During the preparation and audit window we will be sending e-mail updates from INTEGRATE.  It you do not seem to be receiving these please:

– Ensure you have validated your e-mail as part of the process of registering

– Check your spam to ensure the e-mails are not being filtered

– If you’re still struggling, let us know and we’ll investigate further.

Audit Clinic Proforma clarification:

To clarify, the proforma is there to optimise data collection.  It is not designed to provide data for all fields in the audit response form.  Other elements will be extracted from the wider hospital notes.

Cutaneous malignancy:

The follow up of cutaneous head and neck malignancy is not included in the audit.

Alcohol clinic proforma data field:

The ‘current’ data field should be ticked if the patient is actively drinking alcohol regardless of extent (i.e. yes or no)

Consent or consent exemption:

There are no plans to formally consent individuals for their involvement within this audit.  The basis for this being that clinical audit is considered an integral and thus essential part of direct patient care.  It is anticipated that all trusts planning to be involved within the audit produce generic patient information regarding what they use personal information for, which should include its use in clinical audit.  It is for local consideration to decide whether this is indeed the case.   Section 60 of the Health and Social Care Act 2001 which currently provides an interim power to ensure that patient identifiable information, needed to support a range of important work such as clinical audit, record validation and research, can be used without the consent of patients.  However, in this case all data will not patient identifiable, it was felt that the practicalities of seeking consent from all patients involved in the audit would significantly denude the comprehensiveness of data collected.  Patient information posters have been produced and will be distributed to all audit sites for display in all relevant patient waiting areas during the audit window.  This will explain in lay terms the aims and methodology of the audit, as well as clearly stating the ability of patients to opt-out of having their anonymous data used in this audit.

Legal basis for sharing data:

The legal basis for sharing data in this project is based on ‘implied powers’ from the National Health Service Act 2006, section 82, this places a duty on NHS bodies and local authorities to co-operate with one another in order to secure and advance the welfare of the people of England and Wales.

What does the ICO say about the audit?

We cannot offer an opinion on the suitability of your proposals, however it would appear that the information to be gathered will be anonymous.

The Data Protection Act (DPA) is concerned with the processing of personal data which will identify a living individual.

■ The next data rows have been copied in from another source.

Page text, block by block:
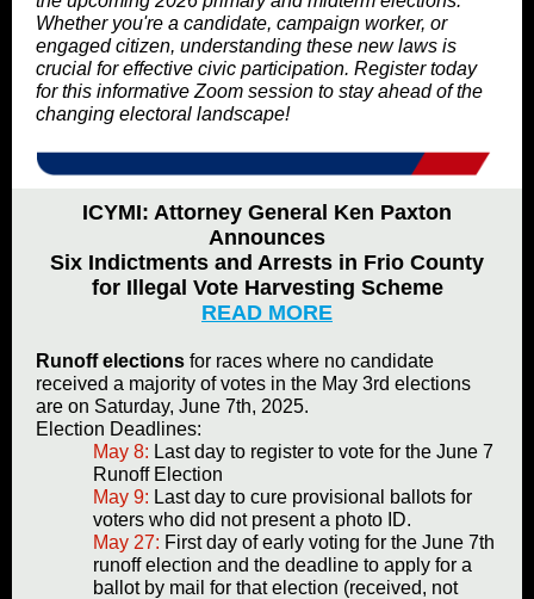
Whether you're a candidate, campaign worker, or
engaged citizen, understanding these new laws is
crucial for effective civic participation. Register today
for this informative Zoom session to stay ahead of the
changing electoral landscape!
ICYMI: Attor­ney Gen­er­al Ken Pax­ton
Announces
Six Indict­ments and Arrests in Frio Coun­ty
for Ille­gal Vote Har­vest­ing Scheme
READ MORE
Runoff elections for races where no candidate
received a majority of votes in the May 3rd elections
are on Saturday, June 7th, 2025.
Election Deadlines:
May 8: Last day to register to vote for the June 7
Runoff Election
May 9: Last day to cure provisional ballots for
voters who did not present a photo ID.
May 27: First day of early voting for the June 7th
runoff election and the deadline to apply for a
ballot by mail for that election (received, not
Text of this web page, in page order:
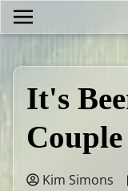
It's
Kim Simons
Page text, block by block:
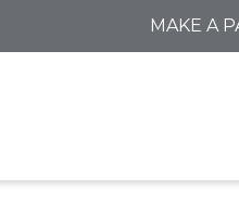
MAKE A
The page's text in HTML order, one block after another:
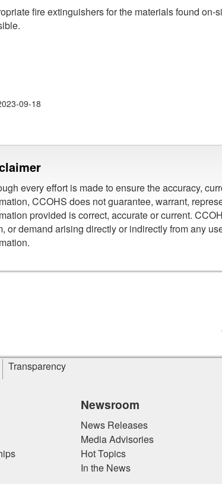
fire extinguishers for the materials found on-
09-18
every effort is made to ensure the accuracy,
CCOHS does not guarantee, warrant,
provided is correct, accurate or current.
or demand arising directly or indirectly from any
Transparency
Newsroom
News Releases
Media Advisories
Hot Topics
In the News
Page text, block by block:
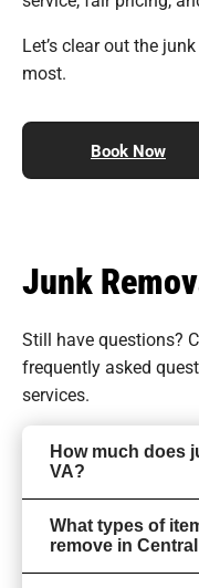
Let’s clear out the
most.
Book Now
Junk
Still have questions?
frequently asked
services.
How much does
VA?
What types of
remove in
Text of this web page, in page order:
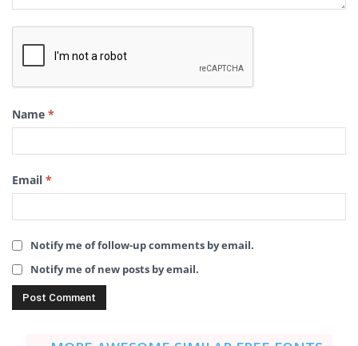
Name *
Email *
Notify me of follow-up comments by email.
Notify me of new posts by email.
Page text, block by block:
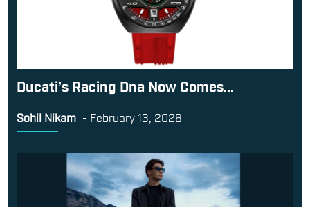
Ducati’s Racing Dna Now Comes...
Sohil Nikam - February 13, 2026
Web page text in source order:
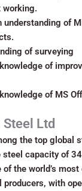
working.
understanding of
of surveying
of
of MS
Ltd
the top global
steel capacity of
of the world’s
with
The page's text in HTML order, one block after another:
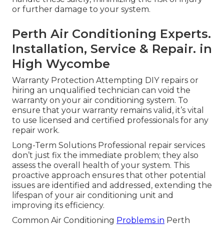
or further damage to your system.
Perth Air Conditioning Experts.
Installation, Service & Repair. in
High Wycombe
Warranty Protection Attempting DIY repairs or
hiring an unqualified technician can void the
warranty on your air conditioning system. To
ensure that your warranty remains valid, it’s vital
to use licensed and certified professionals for any
repair work.
Long-Term Solutions Professional repair services
don’t just fix the immediate problem; they also
assess the overall health of your system. This
proactive approach ensures that other potential
issues are identified and addressed, extending the
lifespan of your air conditioning unit and
improving its efficiency.
Common Air Conditioning Problems in Perth
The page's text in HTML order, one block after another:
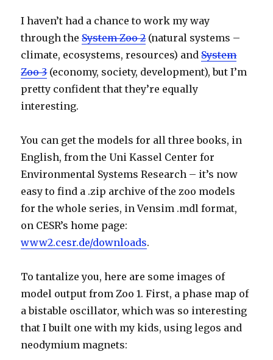
I haven’t had a chance to work my way
through theSystem Zoo 2(natural systems –
climate, ecosystems, resources) andSystem
Zoo 3(economy, society, development), but I’m
pretty confident that they’re equally
interesting.
You can get the models for all three books, in
English, from the Uni Kassel Center for
Environmental Systems Research – it’s now
easy to find a .zip archive of the zoo models
for the whole series, in Vensim .mdl format,
on CESR’s home page:
www2.cesr.de/downloads.
To tantalize you, here are some images of
model output from Zoo 1. First, a phase map of
a bistable oscillator, which was so interesting
that I built one with my kids, using legos and
neodymium magnets:
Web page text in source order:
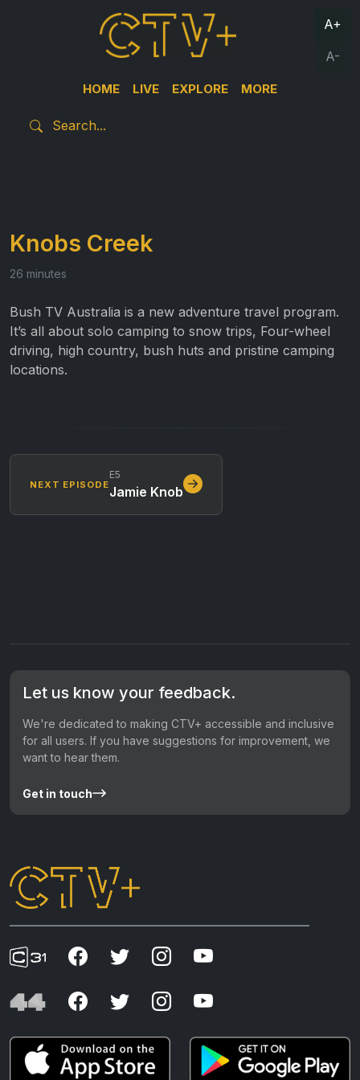
HOME LIVE EXPLORE MORE
A+
A-
Knobs Creek
26 minutes
Bush TV Australia is a new adventure travel program.
It’s all about solo camping to snow trips, Four-wheel
driving, high country, bush huts and pristine camping
locations.
NEXT EPISODE
E5
Jamie Knob
Let us know your feedback.
We're dedicated to making CTV+ accessible and inclusive
for all users. If you have suggestions for improvement, we
want to hear them.
Get in touch
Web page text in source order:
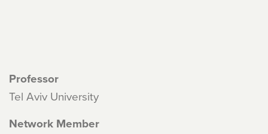
Professor
Tel Aviv University
Network Member
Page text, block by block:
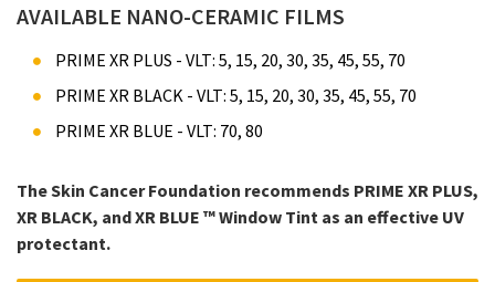
AVAILABLE NANO-CERAMIC FILMS
PRIME XR PLUS - VLT: 5, 15, 20, 30, 35, 45, 55, 70
PRIME XR BLACK - VLT: 5, 15, 20, 30, 35, 45, 55, 70
PRIME XR BLUE - VLT: 70, 80
The Skin Cancer Foundation recommends PRIME XR PLUS,
XR BLACK, and XR BLUE ™ Window Tint as an effective UV
protectant.

Therefore if an individual cannot be identified from the information then this will not come under the DPA. 

It is for the data controller to determine whether sufficient steps have been taken to ensure the anonymity of the data they are using.

Where will the data be stored and when will it be deleted?

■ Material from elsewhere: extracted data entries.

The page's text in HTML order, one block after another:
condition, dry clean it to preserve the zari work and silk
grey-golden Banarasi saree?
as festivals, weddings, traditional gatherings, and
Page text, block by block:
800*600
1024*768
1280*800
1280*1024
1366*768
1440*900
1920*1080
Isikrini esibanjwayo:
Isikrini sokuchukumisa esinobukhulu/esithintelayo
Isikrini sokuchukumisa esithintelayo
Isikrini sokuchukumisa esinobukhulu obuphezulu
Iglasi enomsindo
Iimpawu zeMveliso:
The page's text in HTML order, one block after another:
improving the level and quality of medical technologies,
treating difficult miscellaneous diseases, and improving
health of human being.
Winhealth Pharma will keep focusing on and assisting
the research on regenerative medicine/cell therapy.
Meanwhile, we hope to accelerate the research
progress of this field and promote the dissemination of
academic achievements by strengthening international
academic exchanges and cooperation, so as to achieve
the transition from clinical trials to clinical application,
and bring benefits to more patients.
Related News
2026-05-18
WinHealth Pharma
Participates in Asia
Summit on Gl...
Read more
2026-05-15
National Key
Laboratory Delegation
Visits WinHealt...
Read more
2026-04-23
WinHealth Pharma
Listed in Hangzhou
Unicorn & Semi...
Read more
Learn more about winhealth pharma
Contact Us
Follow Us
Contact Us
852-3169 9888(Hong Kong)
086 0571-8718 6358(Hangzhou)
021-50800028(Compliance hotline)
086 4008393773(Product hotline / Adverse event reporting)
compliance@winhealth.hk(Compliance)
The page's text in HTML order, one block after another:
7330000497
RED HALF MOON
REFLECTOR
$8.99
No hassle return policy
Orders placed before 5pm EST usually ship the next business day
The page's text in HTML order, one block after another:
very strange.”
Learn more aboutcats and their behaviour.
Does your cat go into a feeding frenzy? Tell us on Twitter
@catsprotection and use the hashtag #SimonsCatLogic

The data will be stored under ‘My documents’ under the login of Kishan Ubayasiri (ENT Fellow) on the hospital computer in the doctor’s office of Ward 408, Queen Elizabeth Hospital, Birmingham. The ward requires swipe access to enter. The data will not be stored on the C drive and will only be visible under the login of Kishan Ubayasiri.
After deletion of the files after a period of no more than 2 years, the Recycle Bin will also be emptied.